◆ WHAT IS REQUIRED ◆
The records below must be returned exactly, with every picture left out.

Dataset excerpts:
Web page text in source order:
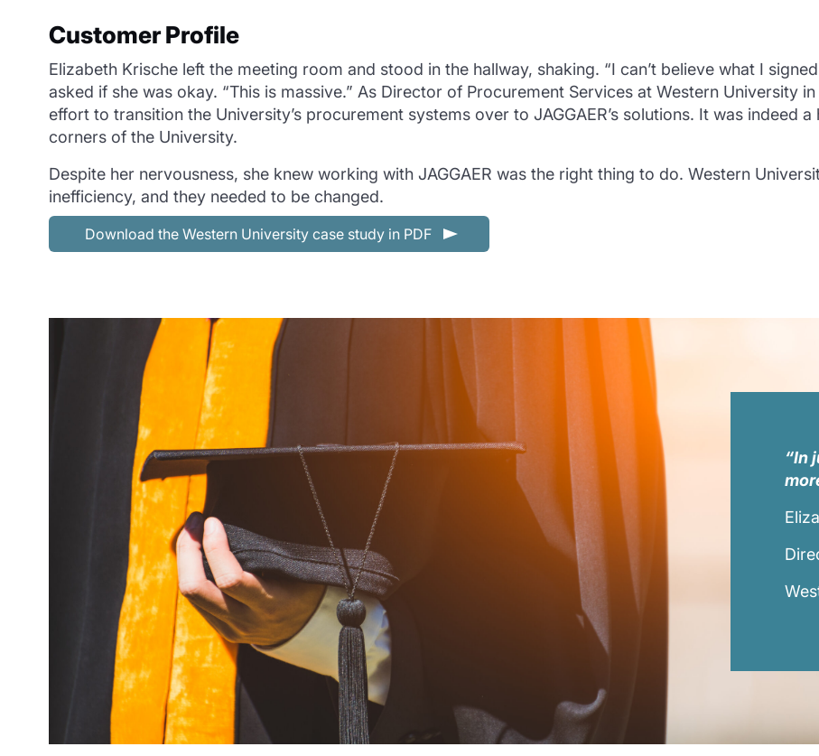
Customer Profile
Elizabeth Krische left the meeting room and stood in the hallway, shaking. “I can’t believe what I
asked if she was okay. “This is massive.” As Director of Procurement Services at Western University
effort to transition the University’s procurement systems over to JAGGAER’s solutions. It was indeed
corners of the University.
Despite her nervousness, she knew working with JAGGAER was the right thing to do. Western
inefficiency, and they needed to be changed.
Download the Western University case study in PDF
“In
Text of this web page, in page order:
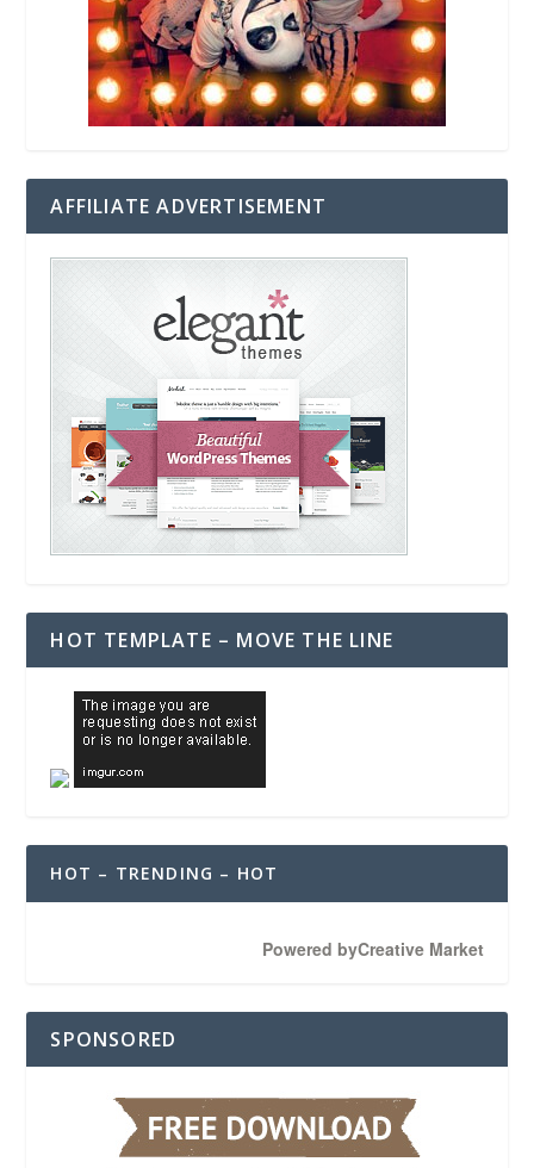
AFFILIATE ADVERTISEMENT
HOT TEMPLATE – MOVE THE LINE
HOT – TRENDING – HOT
Powered byCreative Market
SPONSORED
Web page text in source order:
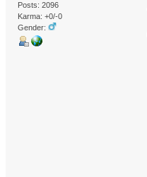
Posts: 2096
Karma: +0/-0
Gender:
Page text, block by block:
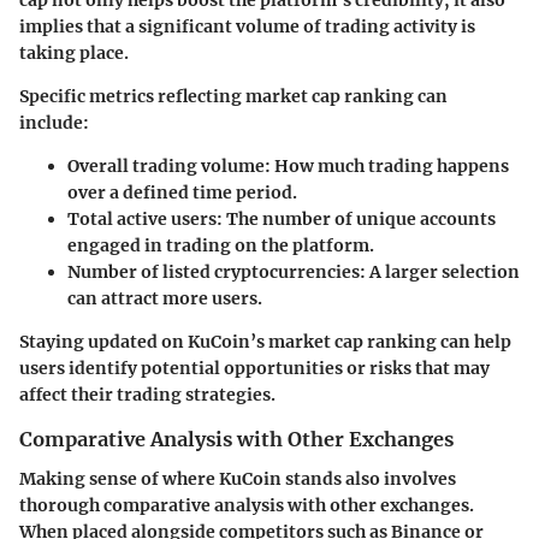
implies that a significant volume of trading activity is
taking place.
Specific metrics reflecting market cap ranking can
include:
Overall trading volume: How much trading happens
over a defined time period.
Total active users: The number of unique accounts
engaged in trading on the platform.
Number of listed cryptocurrencies: A larger selection
can attract more users.
Staying updated on KuCoin’s market cap ranking can help
users identify potential opportunities or risks that may
affect their trading strategies.
Comparative Analysis with Other Exchanges
Making sense of where KuCoin stands also involves
thorough comparative analysis with other exchanges.
When placed alongside competitors such as Binance or
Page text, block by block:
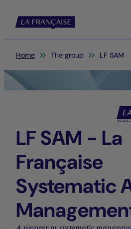
You are here:
Home The group LF SAM
LF SAM - La
Française
Systematic
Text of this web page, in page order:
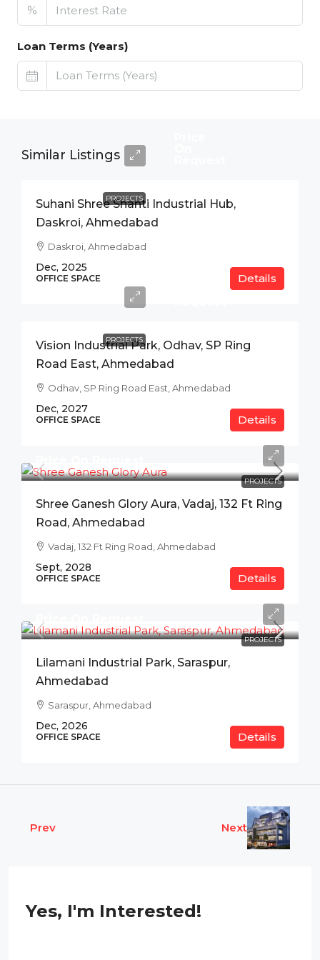
%
Loan Terms (Years)
Similar Listings
PROJECTS
Suhani Shree Shanti Industrial Hub,
Daskroi, Ahmedabad
Daskroi, Ahmedabad
Dec, 2025
OFFICE SPACE Details
PROJECTS
Vision Industrial Park, Odhav, SP Ring
Road East, Ahmedabad
Odhav, SP Ring Road East, Ahmedabad
Dec, 2027
OFFICE SPACE Details
PROJECTS
Price On Request
Shree Ganesh Glory Aura, Vadaj, 132 Ft Ring
Road, Ahmedabad
Vadaj, 132 Ft Ring Road, Ahmedabad
Sept, 2028
OFFICE SPACE Details
PROJECTS
Price On Request
Lilamani Industrial Park, Saraspur,
Ahmedabad
Saraspur, Ahmedabad
Dec, 2026
OFFICE SPACE Details
Prev Next
Yes, I'm Interested!
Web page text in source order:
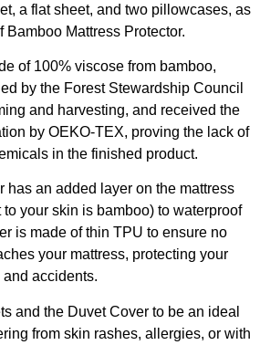
a flat sheet, and two pillowcases, as
Bamboo Mattress Protector.
of 100% viscose from bamboo,
by the Forest Stewardship Council
and harvesting, and received the
by OEKO-TEX, proving the lack of
in the finished product.
has an added layer on the mattress
your skin is bamboo) to waterproof
is made of thin TPU to ensure no
your mattress, protecting your
accidents.
and the Duvet Cover to be an ideal
from skin rashes, allergies, or with
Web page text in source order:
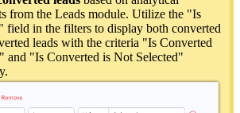
from the Leads module. Utilize the "Is
field in the filters to display both converted
leads with the criteria "Is Converted
and "Is Converted is Not Selected"
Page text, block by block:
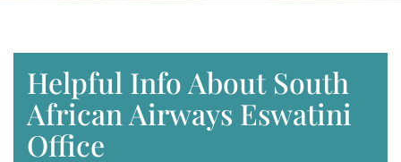
Helpful Info About South
African Airways Eswatini
Office
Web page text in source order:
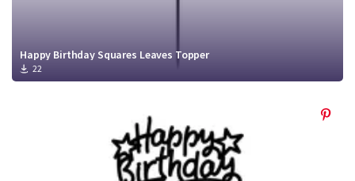
Happy Birthday Squares Leaves Topper
22
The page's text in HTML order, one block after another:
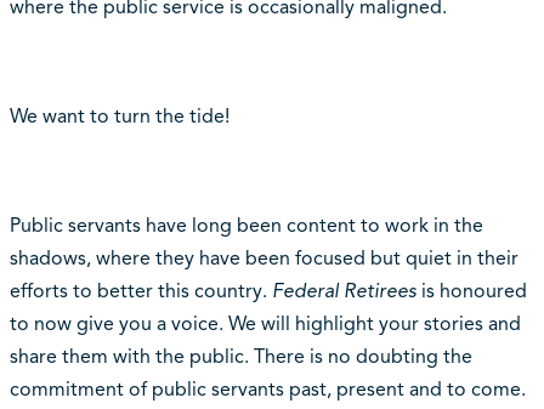
where the public service is occasionally maligned.
We want to turn the tide!
Public servants have long been content to work in the
shadows, where they have been focused but quiet in their
efforts to better this country. Federal Retireesis honoured
to now give you a voice. We will highlight your stories and
share them with the public. There is no doubting the
commitment of public servants past, present and to come.
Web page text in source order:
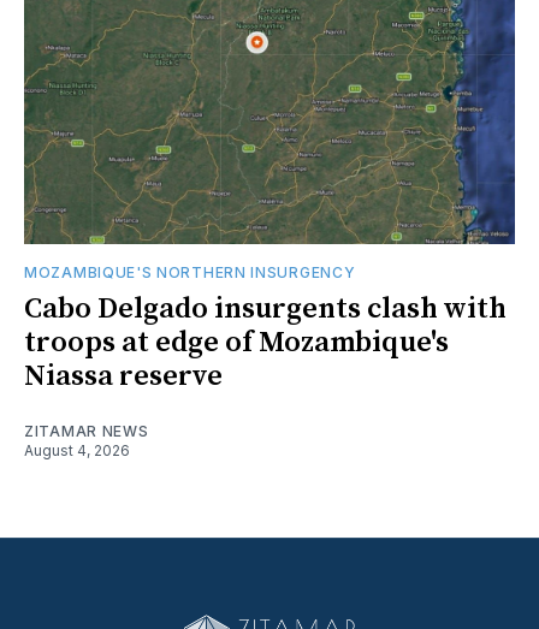
MOZAMBIQUE'S NORTHERN INSURGENCY
Cabo Delgado insurgents clash with
troops at edge of Mozambique's
Niassa reserve
ZITAMAR NEWS
August 4, 2026
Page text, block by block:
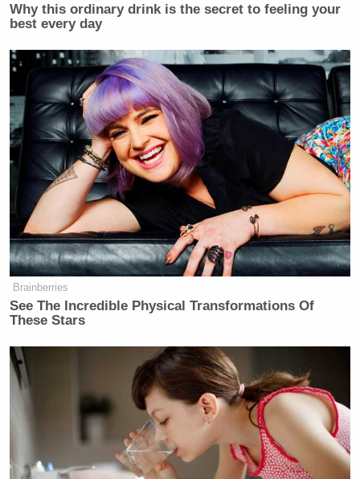
Why this ordinary drink is the secret to feeling your
best every day
Brainberries
See The Incredible Physical Transformations Of
These Stars
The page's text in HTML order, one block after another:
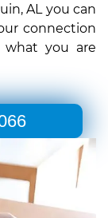
AL you can
connection
you are
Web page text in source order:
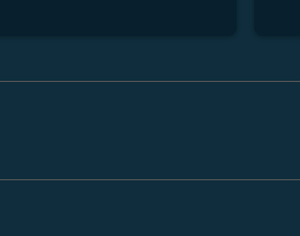
HKD–MNL: cmp-view-offers-
HKD–MNL: cmp-view-
HKD–MNL: cmp-view-
HKD–MNL: cmp-
HKD–MNL:
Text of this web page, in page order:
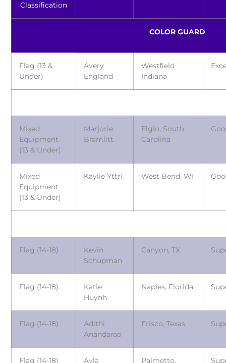
Classification
COLOR GUARD
Flag (13 &
Under)
Avery
England
Westfield
Indiana
Mixed
Equipment
(13 & Under)
Marjorie
Bramlitt
Elgin, South
Carolina
Mixed
Equipment
(13 & Under)
Kaylie Yttri West Bend, WI
Flag (14-18)
Kevin
Schupman
Canyon, TX
Flag (14-18)
Katie
Huynh
Naples, Florida
Flag (14-18)
Adithi
Anandarao
Frisco, Texas
Flag (14-18)
Ayla
Palmetto,
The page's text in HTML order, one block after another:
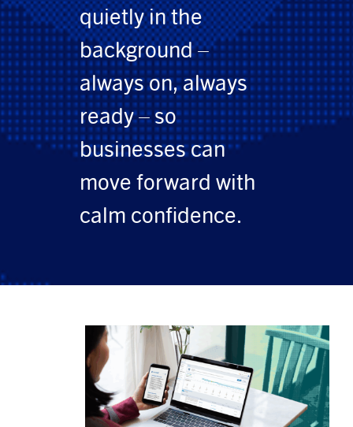
quietly in the
background –
always on, always
ready – so
businesses can
move forward with
calm confidence.
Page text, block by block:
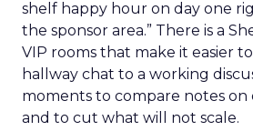
shelf happy hour on day one
the sponsor area.” There is a
VIP rooms that make it easier
hallway chat to a working
moments to compare notes on
and to cut what will not scale.
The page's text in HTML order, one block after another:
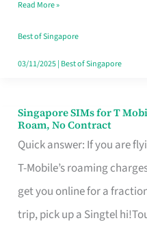
Fits
Your
Free
Read More »
Best of Singapore
03/11/2025| Best of Singapore
Singapore SIMs for T
Roam, No Contract
Quick answer: If you are
T-Mobile’s roaming
get you online for a
trip, pick up a Singtel
Singapore
SIMs
for
T
Mobile
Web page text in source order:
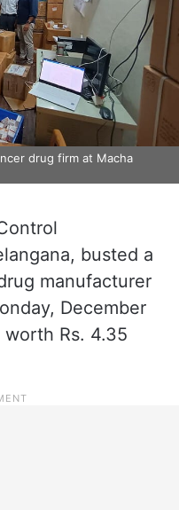
drug firm at Macha
busted a
manufacturer
December
Rs. 4.35
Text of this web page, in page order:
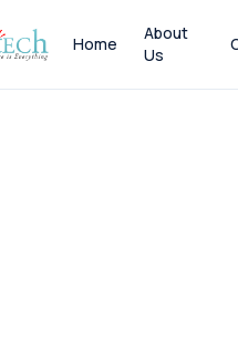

◆ EXPECTED ANSWER ◆
Web page text in source order:
Customer Profile
Elizabeth Krische left the meeting room and stood in the hallway, shaking. “I can’t believe what I
asked if she was okay. “This is massive.” As Director of Procurement Services at Western University
effort to transition the University’s procurement systems over to JAGGAER’s solutions. It was indeed
corners of the University.
Despite her nervousness, she knew working with JAGGAER was the right thing to do. Western
inefficiency, and they needed to be changed.
Download the Western University case study in PDF
“In
Text of this web page, in page order:
AFFILIATE ADVERTISEMENT
HOT TEMPLATE – MOVE THE LINE
HOT – TRENDING – HOT
Powered byCreative Market
SPONSORED
Web page text in source order:
Posts: 2096
Karma: +0/-0
Gender:
Page text, block by block:
implies that a significant volume of trading activity is
taking place.
Specific metrics reflecting market cap ranking can
include:
Overall trading volume: How much trading happens
over a defined time period.
Total active users: The number of unique accounts
engaged in trading on the platform.
Number of listed cryptocurrencies: A larger selection
can attract more users.
Staying updated on KuCoin’s market cap ranking can help
users identify potential opportunities or risks that may
affect their trading strategies.
Comparative Analysis with Other Exchanges
Making sense of where KuCoin stands also involves
thorough comparative analysis with other exchanges.
When placed alongside competitors such as Binance or
Page text, block by block:
You are here:
Home The group LF SAM
LF SAM - La
Française
Systematic
Text of this web page, in page order:
%
Loan Terms (Years)
Similar Listings
PROJECTS
Suhani Shree Shanti Industrial Hub,
Daskroi, Ahmedabad
Daskroi, Ahmedabad
Dec, 2025
OFFICE SPACE Details
PROJECTS
Vision Industrial Park, Odhav, SP Ring
Road East, Ahmedabad
Odhav, SP Ring Road East, Ahmedabad
Dec, 2027
OFFICE SPACE Details
PROJECTS
Price On Request
Shree Ganesh Glory Aura, Vadaj, 132 Ft Ring
Road, Ahmedabad
Vadaj, 132 Ft Ring Road, Ahmedabad
Sept, 2028
OFFICE SPACE Details
PROJECTS
Price On Request
Lilamani Industrial Park, Saraspur,
Ahmedabad
Saraspur, Ahmedabad
Dec, 2026
OFFICE SPACE Details
Prev Next
Yes, I'm Interested!
Web page text in source order:
a flat sheet, and two pillowcases, as
Bamboo Mattress Protector.
of 100% viscose from bamboo,
by the Forest Stewardship Council
and harvesting, and received the
by OEKO-TEX, proving the lack of
in the finished product.
has an added layer on the mattress
your skin is bamboo) to waterproof
is made of thin TPU to ensure no
your mattress, protecting your
accidents.
and the Duvet Cover to be an ideal
from skin rashes, allergies, or with
Web page text in source order:
from the Leads module. Utilize the "Is
field in the filters to display both converted
leads with the criteria "Is Converted
and "Is Converted is Not Selected"
Page text, block by block:
Helpful Info About South
African Airways Eswatini
Office
Web page text in source order:
Happy Birthday Squares Leaves Topper
22
The page's text in HTML order, one block after another:
where the public service is occasionally maligned.
We want to turn the tide!
Public servants have long been content to work in the
shadows, where they have been focused but quiet in their
efforts to better this country. Federal Retireesis honoured
to now give you a voice. We will highlight your stories and
share them with the public. There is no doubting the
commitment of public servants past, present and to come.
Web page text in source order:
MOZAMBIQUE'S NORTHERN INSURGENCY
Cabo Delgado insurgents clash with
troops at edge of Mozambique's
Niassa reserve
ZITAMAR NEWS
August 4, 2026
Page text, block by block:
Why this ordinary drink is the secret to feeling your
best every day
Brainberries
See The Incredible Physical Transformations Of
These Stars
The page's text in HTML order, one block after another:
AL you can
connection
you are
Web page text in source order:
HKD–MNL: cmp-view-offers-
HKD–MNL: cmp-view-
HKD–MNL: cmp-view-
HKD–MNL: cmp-
HKD–MNL:
Text of this web page, in page order:
Classification
COLOR GUARD
Flag (13 &
Under)
Avery
England
Westfield
Indiana
Mixed
Equipment
(13 & Under)
Marjorie
Bramlitt
Elgin, South
Carolina
Mixed
Equipment
(13 & Under)
Kaylie Yttri West Bend, WI
Flag (14-18)
Kevin
Schupman
Canyon, TX
Flag (14-18)
Katie
Huynh
Naples, Florida
Flag (14-18)
Adithi
Anandarao
Frisco, Texas
Flag (14-18)
Ayla
Palmetto,
The page's text in HTML order, one block after another:
quietly in the
background –
always on, always
ready – so
businesses can
move forward with
calm confidence.
Page text, block by block:
shelf happy hour on day one
the sponsor area.” There is a
VIP rooms that make it easier
hallway chat to a working
moments to compare notes on
and to cut what will not scale.
The page's text in HTML order, one block after another:
Fits
Your
Free
Read More »
Best of Singapore
03/11/2025| Best of Singapore
Singapore SIMs for T
Roam, No Contract
Quick answer: If you are
T-Mobile’s roaming
get you online for a
trip, pick up a Singtel
Singapore
SIMs
for
T
Mobile
Web page text in source order:
drug firm at Macha
busted a
manufacturer
December
Rs. 4.35
Text of this web page, in page order:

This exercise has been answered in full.